WORK REQUIRED: Start to finish, print the entries exactly, and carry none of the pictures over.

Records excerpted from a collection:

=-=-=-=-=

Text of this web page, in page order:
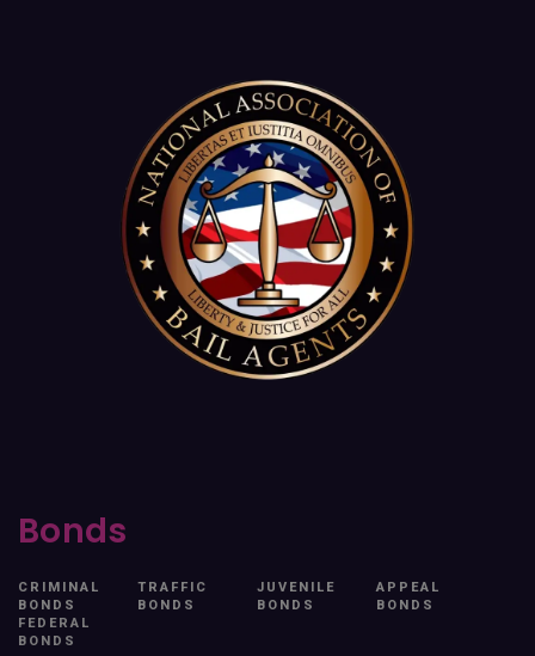
Bonds
CRIMINAL
BONDS
TRAFFIC
BONDS
JUVENILE
BONDS
APPEAL
BONDS
FEDERAL
BONDS
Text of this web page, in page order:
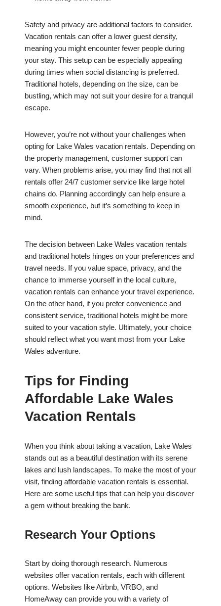
Safety and privacy are additional factors to consider.
Vacation rentals can offer a lower guest density,
meaning you might encounter fewer people during
your stay. This setup can be especially appealing
during times when social distancing is preferred.
Traditional hotels, depending on the size, can be
bustling, which may not suit your desire for a tranquil
escape.
However, you’re not without your challenges when
opting for Lake Wales vacation rentals. Depending on
the property management, customer support can
vary. When problems arise, you may find that not all
rentals offer 24/7 customer service like large hotel
chains do. Planning accordingly can help ensure a
smooth experience, but it’s something to keep in
mind.
The decision between Lake Wales vacation rentals
and traditional hotels hinges on your preferences and
travel needs. If you value space, privacy, and the
chance to immerse yourself in the local culture,
vacation rentals can enhance your travel experience.
On the other hand, if you prefer convenience and
consistent service, traditional hotels might be more
suited to your vacation style. Ultimately, your choice
should reflect what you want most from your Lake
Wales adventure.
Tips for Finding
Affordable Lake Wales
Vacation Rentals
When you think about taking a vacation, Lake Wales
stands out as a beautiful destination with its serene
lakes and lush landscapes. To make the most of your
visit, finding affordable vacation rentals is essential.
Here are some useful tips that can help you discover
a gem without breaking the bank.
Research Your Options
Start by doing thorough research. Numerous
websites offer vacation rentals, each with different
options. Websites like Airbnb, VRBO, and
HomeAway can provide you with a variety of
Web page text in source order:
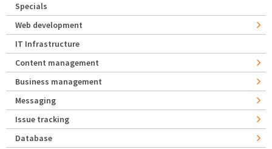
Specials
Web development
IT Infrastructure
Content management
Business management
Messaging
Issue tracking
Database
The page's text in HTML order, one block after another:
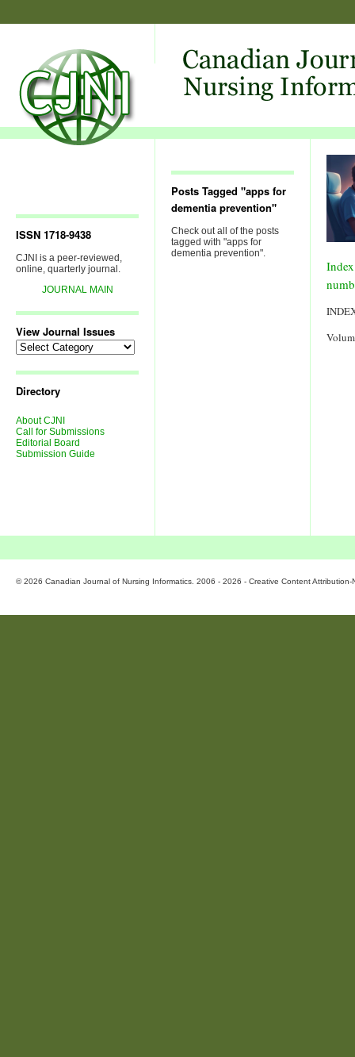
ISSN 1718-9438
CJNI is a peer-reviewed,
online, quarterly journal.
JOURNAL MAIN
View Journal Issues
View
Journal
Directory
About CJNI
Call for Submissions
Editorial Board
Submission Guide
Posts Tagged "apps for
dementia prevention"
Check out all of the posts
tagged with "apps for
dementia prevention".
© 2026 Canadian Journal of Nursing Informatics. 2006 - 2026 - Creative Content
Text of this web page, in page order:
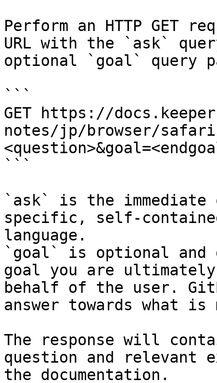
Perform an HTTP GET
URL with the `ask`
optional `goal` query
```
GET https://
notes/jp/browser/
```
`ask` is the
specific, self-
language.
`goal` is optional and
goal you are
behalf of the user.
answer towards what
The response will
question and relevant
the documentation.
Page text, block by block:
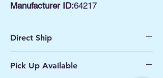
Manufacturer ID:64217
Direct Ship
Processing 1 - 2 Business Days
Pick Up Available
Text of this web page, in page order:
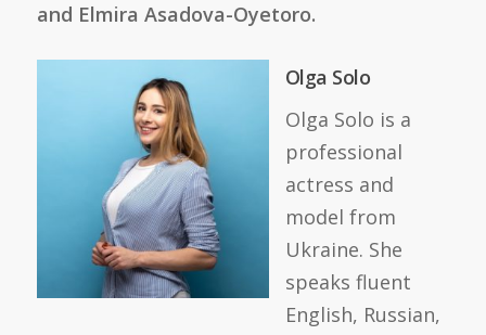
and Elmira Asadova-Oyetoro.
Olga Solo
Olga Solo is a
professional
actress and
model from
Ukraine. She
speaks fluent
English, Russian,
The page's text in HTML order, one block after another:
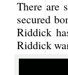
There are
secured
Riddick
Riddick
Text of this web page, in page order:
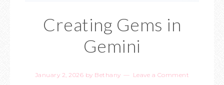
Creating Gems in
Gemini
January 2, 2026 by Bethany Leave a Comment
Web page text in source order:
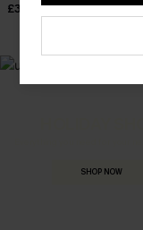
£32.00
SHOP NOW
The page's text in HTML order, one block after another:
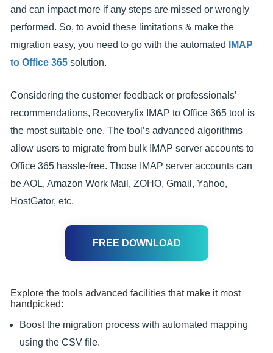
and can impact more if any steps are missed or wrongly
performed. So, to avoid these limitations & make the
migration easy, you need to go with the automated
IMAP
to Office 365 solution.
Considering the customer feedback or professionals’
recommendations, Recoveryfix IMAP to Office 365 tool is
the most suitable one. The tool’s advanced algorithms
allow users to migrate from bulk IMAP server accounts to
Office 365 hassle-free. Those IMAP server accounts can
be AOL, Amazon Work Mail, ZOHO, Gmail, Yahoo,
HostGator, etc.
FREE DOWNLOAD
Explore the tools advanced facilities that make it most
handpicked:
Boost the migration process with automated mapping
using the CSV file.
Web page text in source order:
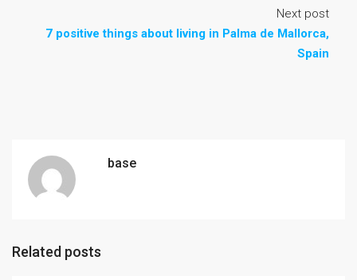
Next post
7 positive things about living in Palma de Mallorca,
Spain
base
Related posts
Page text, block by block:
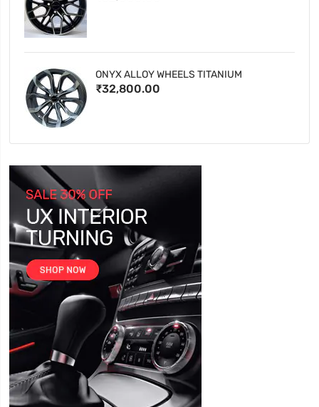
ONYX ALLOY WHEELS TITANIUM
₹32,800.00
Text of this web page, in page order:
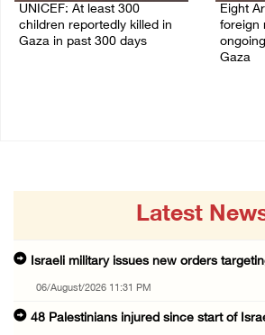
UNICEF: At least 300
children reportedly killed in
Gaza in past 300 days
Eight
foreign
Gaza
Latest
Israeli military issues new orders
06/August/2026 11:31 PM
48 Palestinians injured since start of
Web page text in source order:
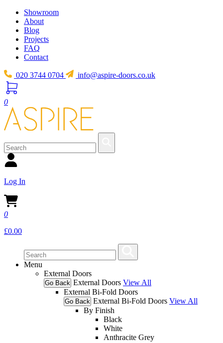
Showroom
About
Blog
Projects
FAQ
Contact
020 3744 0704 info@aspire-doors.co.uk
0
Log In
0
£0.00
Menu
External Doors
Go Back External Doors View All
External Bi-Fold Doors
Go Back External Bi-Fold Doors View All
By Finish
Black
White
Anthracite Grey
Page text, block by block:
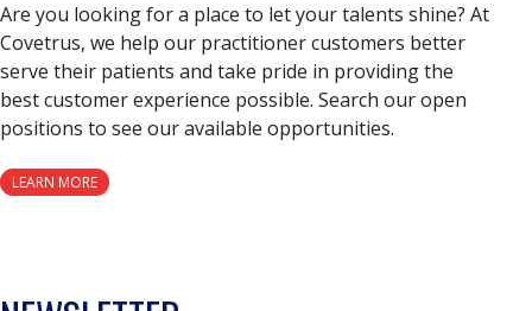
Are you looking for a place to let your talents shine? At
Covetrus, we help our practitioner customers better
serve their patients and take pride in providing the
best customer experience possible. Search our open
positions to see our available opportunities.
LEARN MORE
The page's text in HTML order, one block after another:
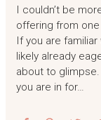
I couldn’t be
offering from
If you are
likely already
about to
you are in for…
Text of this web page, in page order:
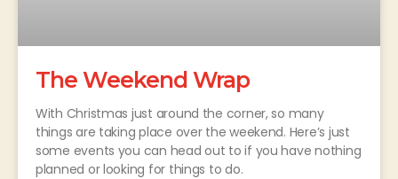
The Weekend Wrap
With Christmas just around the corner, so many
things are taking place over the weekend. Here’s just
some events you can head out to if you have nothing
planned or looking for things to do.
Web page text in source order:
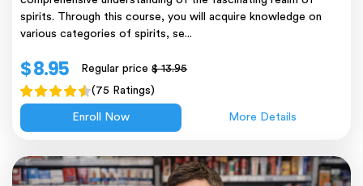
spirits. Through this course, you will acquire knowledge on
various categories of spirits, se...
$ 8.95 Regular price$ 13.95
(75 Ratings)
Enroll Now More Details
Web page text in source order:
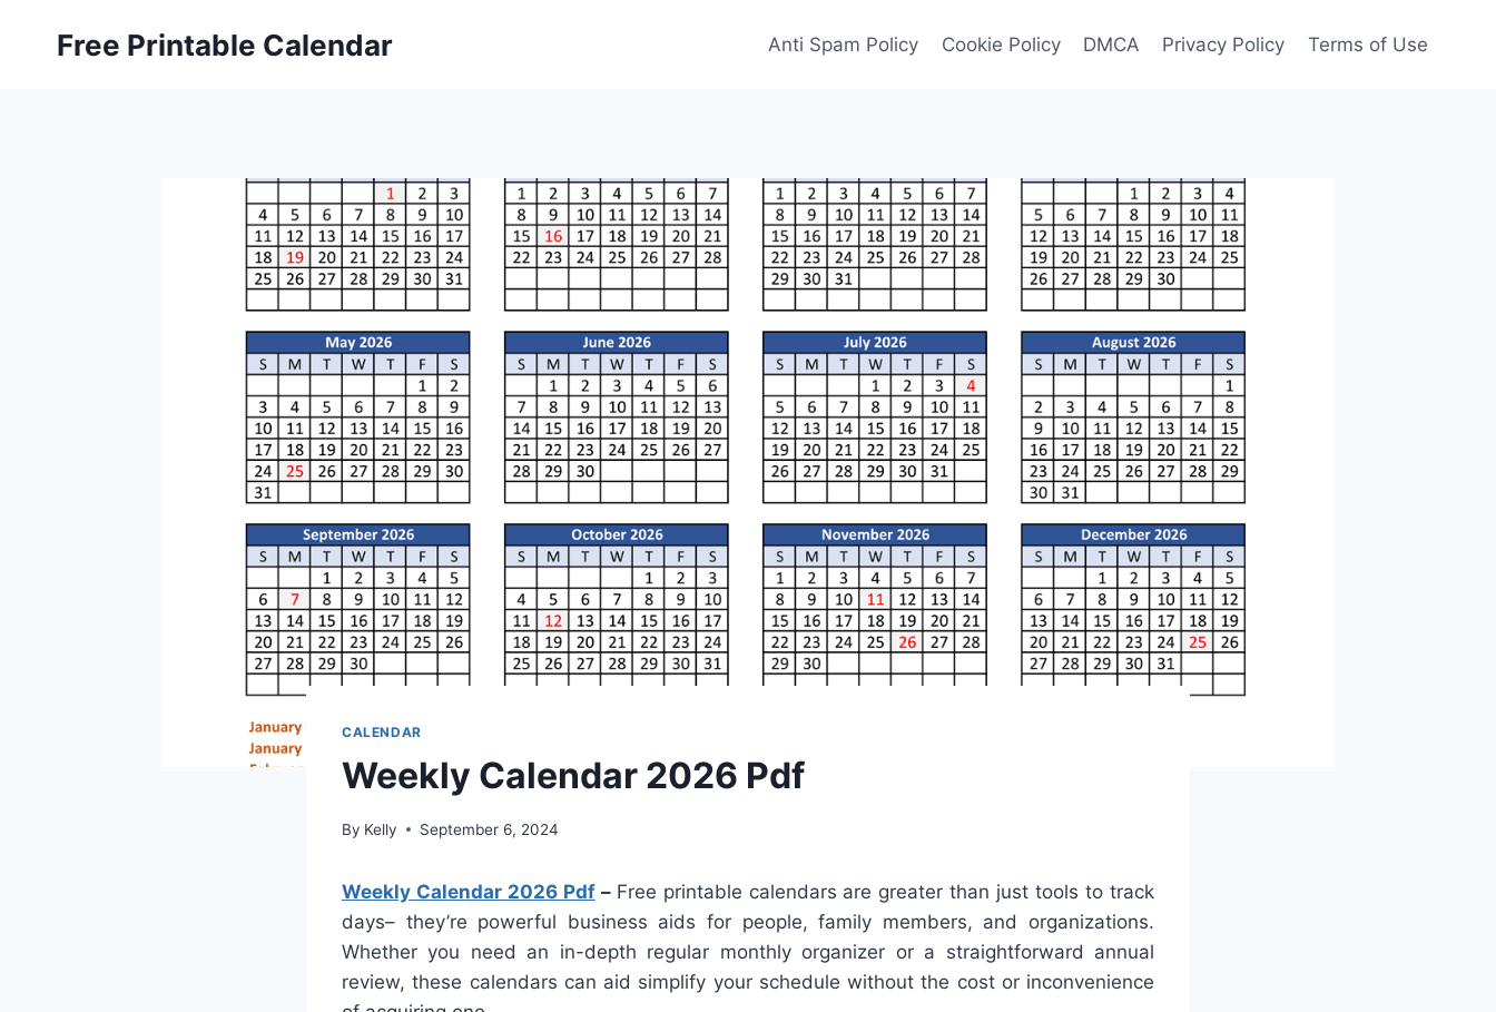
Free Printable Calendar Anti Spam Policy Cookie Policy DMCA Privacy Policy Terms of Use
CALENDAR
Weekly Calendar 2026 Pdf
By Kelly September 6, 2024
Weekly Calendar 2026 Pdf– Free printable calendars are greater than just tools to track
days– they’re powerful business aids for people, family members, and organizations.
Whether you need an in-depth regular monthly organizer or a straightforward annual
review, these calendars can aid simplify your schedule without the cost or inconvenience
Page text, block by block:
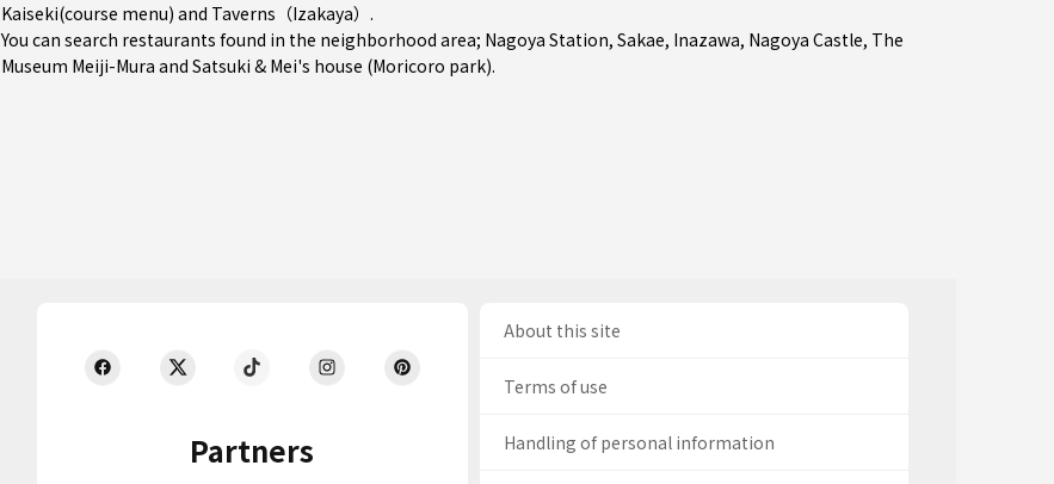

=-=-=-=-=

COMPLETED EXERCISE:
Text of this web page, in page order:
Bonds
CRIMINAL
BONDS
TRAFFIC
BONDS
JUVENILE
BONDS
APPEAL
BONDS
FEDERAL
BONDS
Text of this web page, in page order:
Safety and privacy are additional factors to consider.
Vacation rentals can offer a lower guest density,
meaning you might encounter fewer people during
your stay. This setup can be especially appealing
during times when social distancing is preferred.
Traditional hotels, depending on the size, can be
bustling, which may not suit your desire for a tranquil
escape.
However, you’re not without your challenges when
opting for Lake Wales vacation rentals. Depending on
the property management, customer support can
vary. When problems arise, you may find that not all
rentals offer 24/7 customer service like large hotel
chains do. Planning accordingly can help ensure a
smooth experience, but it’s something to keep in
mind.
The decision between Lake Wales vacation rentals
and traditional hotels hinges on your preferences and
travel needs. If you value space, privacy, and the
chance to immerse yourself in the local culture,
vacation rentals can enhance your travel experience.
On the other hand, if you prefer convenience and
consistent service, traditional hotels might be more
suited to your vacation style. Ultimately, your choice
should reflect what you want most from your Lake
Wales adventure.
Tips for Finding
Affordable Lake Wales
Vacation Rentals
When you think about taking a vacation, Lake Wales
stands out as a beautiful destination with its serene
lakes and lush landscapes. To make the most of your
visit, finding affordable vacation rentals is essential.
Here are some useful tips that can help you discover
a gem without breaking the bank.
Research Your Options
Start by doing thorough research. Numerous
websites offer vacation rentals, each with different
options. Websites like Airbnb, VRBO, and
HomeAway can provide you with a variety of
Web page text in source order:
Specials
Web development
IT Infrastructure
Content management
Business management
Messaging
Issue tracking
Database
The page's text in HTML order, one block after another:
ISSN 1718-9438
CJNI is a peer-reviewed,
online, quarterly journal.
JOURNAL MAIN
View Journal Issues
View
Journal
Directory
About CJNI
Call for Submissions
Editorial Board
Submission Guide
Posts Tagged "apps for
dementia prevention"
Check out all of the posts
tagged with "apps for
dementia prevention".
© 2026 Canadian Journal of Nursing Informatics. 2006 - 2026 - Creative Content
Text of this web page, in page order:
Perform an HTTP GET
URL with the `ask`
optional `goal` query
```
GET https://
notes/jp/browser/
```
`ask` is the
specific, self-
language.
`goal` is optional and
goal you are
behalf of the user.
answer towards what
The response will
question and relevant
the documentation.
Page text, block by block:
Manufacturer ID:64217
Direct Ship
Processing 1 - 2 Business Days
Pick Up Available
Text of this web page, in page order:
and Elmira Asadova-Oyetoro.
Olga Solo
Olga Solo is a
professional
actress and
model from
Ukraine. She
speaks fluent
English, Russian,
The page's text in HTML order, one block after another:
There are
secured
Riddick
Riddick
Text of this web page, in page order:
Creating Gems in
Gemini
January 2, 2026 by Bethany Leave a Comment
Web page text in source order:
£32.00
SHOP NOW
The page's text in HTML order, one block after another:
and can impact more if any steps are missed or wrongly
performed. So, to avoid these limitations & make the
migration easy, you need to go with the automated
IMAP
to Office 365 solution.
Considering the customer feedback or professionals’
recommendations, Recoveryfix IMAP to Office 365 tool is
the most suitable one. The tool’s advanced algorithms
allow users to migrate from bulk IMAP server accounts to
Office 365 hassle-free. Those IMAP server accounts can
be AOL, Amazon Work Mail, ZOHO, Gmail, Yahoo,
HostGator, etc.
FREE DOWNLOAD
Explore the tools advanced facilities that make it most
handpicked:
Boost the migration process with automated mapping
using the CSV file.
Web page text in source order:
Next post
7 positive things about living in Palma de Mallorca,
Spain
base
Related posts
Page text, block by block:
ONYX ALLOY WHEELS TITANIUM
₹32,800.00
Text of this web page, in page order:
UNICEF: At least 300
children reportedly killed in
Gaza in past 300 days
Eight
foreign
Gaza
Latest
Israeli military issues new orders
06/August/2026 11:31 PM
48 Palestinians injured since start of
Web page text in source order:
Showroom
About
Blog
Projects
FAQ
Contact
020 3744 0704 info@aspire-doors.co.uk
0
Log In
0
£0.00
Menu
External Doors
Go Back External Doors View All
External Bi-Fold Doors
Go Back External Bi-Fold Doors View All
By Finish
Black
White
Anthracite Grey
Page text, block by block:
Are you looking for a place to let your talents shine? At
Covetrus, we help our practitioner customers better
serve their patients and take pride in providing the
best customer experience possible. Search our open
positions to see our available opportunities.
LEARN MORE
The page's text in HTML order, one block after another:
I couldn’t be
offering from
If you are
likely already
about to
you are in for…
Text of this web page, in page order:
The Weekend Wrap
With Christmas just around the corner, so many
things are taking place over the weekend. Here’s just
some events you can head out to if you have nothing
planned or looking for things to do.
Web page text in source order:
spirits. Through this course, you will acquire knowledge on
various categories of spirits, se...
$ 8.95 Regular price$ 13.95
(75 Ratings)
Enroll Now More Details
Web page text in source order:
Free Printable Calendar Anti Spam Policy Cookie Policy DMCA Privacy Policy Terms of Use
CALENDAR
Weekly Calendar 2026 Pdf
By Kelly September 6, 2024
Weekly Calendar 2026 Pdf– Free printable calendars are greater than just tools to track
days– they’re powerful business aids for people, family members, and organizations.
Whether you need an in-depth regular monthly organizer or a straightforward annual
review, these calendars can aid simplify your schedule without the cost or inconvenience
Page text, block by block:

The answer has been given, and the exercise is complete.